(Records from a data source)

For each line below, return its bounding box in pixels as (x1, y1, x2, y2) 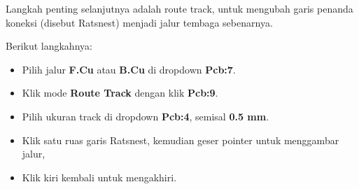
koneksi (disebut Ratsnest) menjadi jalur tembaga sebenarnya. (6, 15, 273, 29)
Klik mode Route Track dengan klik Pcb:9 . (22, 85, 218, 100)
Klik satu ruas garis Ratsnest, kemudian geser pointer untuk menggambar (22, 132, 339, 147)
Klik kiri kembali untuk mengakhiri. (22, 169, 177, 184)
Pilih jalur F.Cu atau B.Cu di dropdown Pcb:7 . (22, 62, 236, 76)
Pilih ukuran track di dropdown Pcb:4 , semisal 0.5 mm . (22, 108, 269, 123)
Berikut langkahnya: (6, 38, 92, 53)
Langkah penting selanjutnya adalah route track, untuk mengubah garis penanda (6, 1, 353, 15)
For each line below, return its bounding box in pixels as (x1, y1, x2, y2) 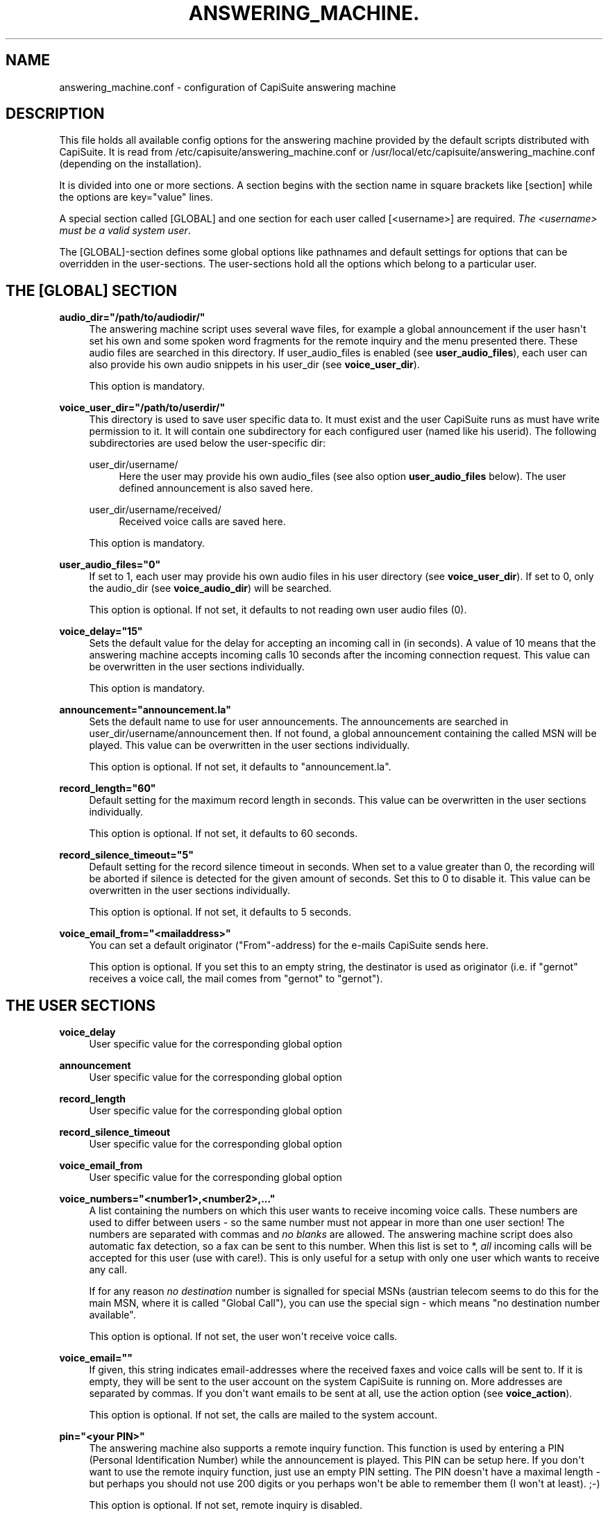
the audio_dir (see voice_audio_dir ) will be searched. (89, 582, 332, 595)
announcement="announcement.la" (59, 704, 231, 716)
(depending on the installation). (59, 158, 202, 170)
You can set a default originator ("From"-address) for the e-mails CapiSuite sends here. (89, 939, 489, 952)
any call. (89, 1264, 127, 1276)
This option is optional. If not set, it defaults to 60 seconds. (89, 827, 358, 840)
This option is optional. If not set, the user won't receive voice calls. (89, 1330, 398, 1343)
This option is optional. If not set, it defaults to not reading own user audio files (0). (89, 604, 467, 616)
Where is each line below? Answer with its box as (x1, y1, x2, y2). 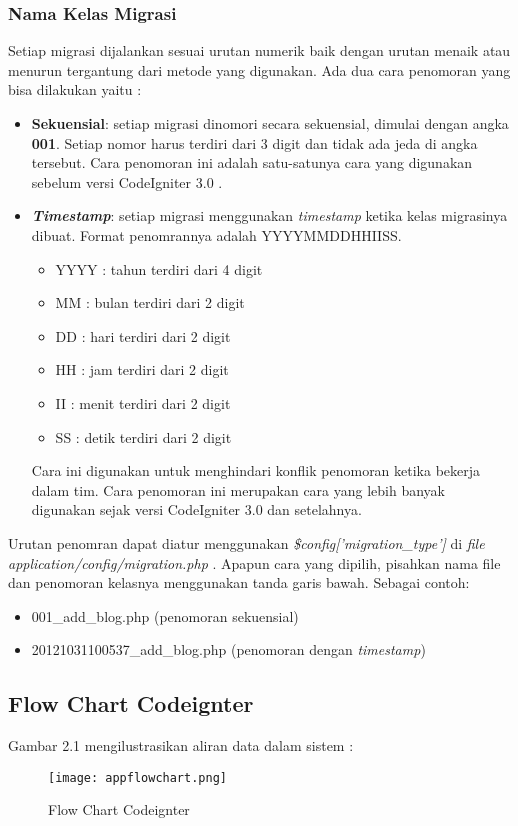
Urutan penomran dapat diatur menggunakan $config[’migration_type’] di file (8, 532, 485, 553)
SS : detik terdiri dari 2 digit (55, 426, 232, 447)
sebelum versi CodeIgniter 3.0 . (31, 171, 223, 192)
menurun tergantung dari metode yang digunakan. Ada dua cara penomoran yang (8, 59, 511, 80)
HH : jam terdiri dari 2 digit (55, 359, 229, 380)
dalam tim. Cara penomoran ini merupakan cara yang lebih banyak (31, 479, 445, 500)
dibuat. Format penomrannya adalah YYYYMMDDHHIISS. (31, 224, 402, 245)
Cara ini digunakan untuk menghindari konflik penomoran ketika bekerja (31, 460, 481, 481)
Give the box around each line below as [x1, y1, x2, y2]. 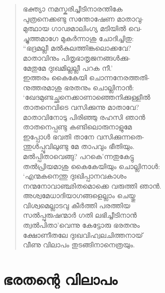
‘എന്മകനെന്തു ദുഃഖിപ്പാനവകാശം [23, 171, 127, 181]
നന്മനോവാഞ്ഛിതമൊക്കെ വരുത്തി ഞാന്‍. [23, 180, 161, 191]
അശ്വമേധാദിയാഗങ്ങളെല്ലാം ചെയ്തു [23, 190, 135, 201]
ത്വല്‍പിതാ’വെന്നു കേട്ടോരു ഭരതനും [23, 220, 140, 230]
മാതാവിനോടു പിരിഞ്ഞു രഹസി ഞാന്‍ [23, 111, 145, 122]
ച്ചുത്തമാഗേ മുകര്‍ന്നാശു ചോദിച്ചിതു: [23, 33, 134, 43]
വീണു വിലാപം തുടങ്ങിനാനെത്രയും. [23, 239, 135, 250]
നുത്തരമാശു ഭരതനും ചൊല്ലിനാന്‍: [23, 82, 134, 92]
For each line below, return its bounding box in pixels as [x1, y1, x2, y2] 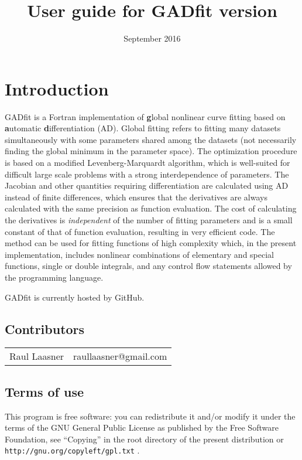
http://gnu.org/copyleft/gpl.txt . [5, 444, 140, 456]
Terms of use [5, 382, 84, 400]
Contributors [5, 319, 85, 338]
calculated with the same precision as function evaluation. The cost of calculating [5, 202, 297, 214]
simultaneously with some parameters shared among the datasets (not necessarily [5, 133, 297, 145]
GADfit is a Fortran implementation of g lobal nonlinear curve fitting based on [5, 110, 286, 122]
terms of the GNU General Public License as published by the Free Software [5, 421, 279, 434]
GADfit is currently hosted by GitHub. [5, 291, 145, 303]

## WHAT TO PRODUCE
Nothing but the lines from the one with "Contributors [5, 319, 85, 338]" through the final line of the data belongs in the answer, and they must match exactly.

## TASK OUTPUT
Contributors [5, 319, 85, 338]
calculated with the same precision as function evaluation. The cost of calculating [5, 202, 297, 214]
simultaneously with some parameters shared among the datasets (not necessarily [5, 133, 297, 145]
GADfit is a Fortran implementation of g lobal nonlinear curve fitting based on [5, 110, 286, 122]
terms of the GNU General Public License as published by the Free Software [5, 421, 279, 434]
GADfit is currently hosted by GitHub. [5, 291, 145, 303]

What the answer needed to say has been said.